Moments of Inertia, almost got it

[sisigsarap]

The problem is:

Three identical thin rods, each of length L and mass m, are welded perpendicular to one another. The assembly is rotated about an axis that passes through the end of one rod and is parallel to another. Determine the moment of intertia of this structure.

Ok what I know is that the rod which is connected to the axis of rotation has inertia of I = 1/3ML^2
And I know that the rod which is parallel to the axis has inertia of I = ML^2

So far I have (1/3ML^2) + (ML^2) and I just need one other moment of intertia which I am having difficulty finding.

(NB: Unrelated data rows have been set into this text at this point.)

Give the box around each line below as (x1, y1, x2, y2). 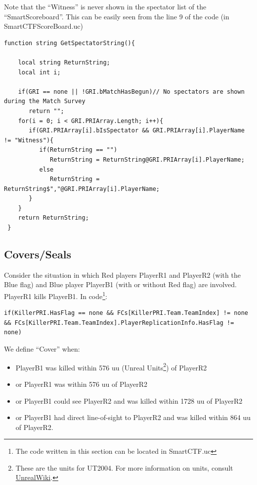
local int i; (18, 68, 61, 76)
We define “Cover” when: (4, 344, 80, 354)
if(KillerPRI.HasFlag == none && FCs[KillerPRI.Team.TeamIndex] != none (4, 309, 248, 317)
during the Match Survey (4, 98, 86, 105)
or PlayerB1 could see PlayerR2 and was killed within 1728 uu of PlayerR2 (15, 395, 243, 406)
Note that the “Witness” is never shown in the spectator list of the (4, 1, 207, 11)
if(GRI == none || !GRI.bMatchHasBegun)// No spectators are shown (18, 88, 245, 95)
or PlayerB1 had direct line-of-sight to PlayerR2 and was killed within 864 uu (15, 412, 251, 423)

I believe I need to apply the parallel-axis theorem, but I don't understand why.

If someone could please explain why you would use this theorem it would be very helpful! Thanks!

 

[Tide]

Can you elaborate? There are MANY ways to join three rods at right angles to each other. Are they joined at their midpoints, ends, something in between or other permutations?

 

[sisigsarap]

The three rods are joined at their midpoints.

 

[Will]

The problem is:

Three identical thin rods, each of length L and mass m, are welded perpendicular to one another. The assembly is rotated about an axis that passes through the end of one rod and is parallel to another. Determine the moment of intertia of this structure.

Thanks!

do you mean the assembly looks some what like an xyz coordinate system with all of the centers of mass(midpoints) at the origin and rotating about one of the axes? If that's the case I don't think that the parallel axis theorem applies.

 

[sisigsarap]

Yes the assembly looks some what like an xyz coordinate system with all of the centers of mass (midpoints) at the center.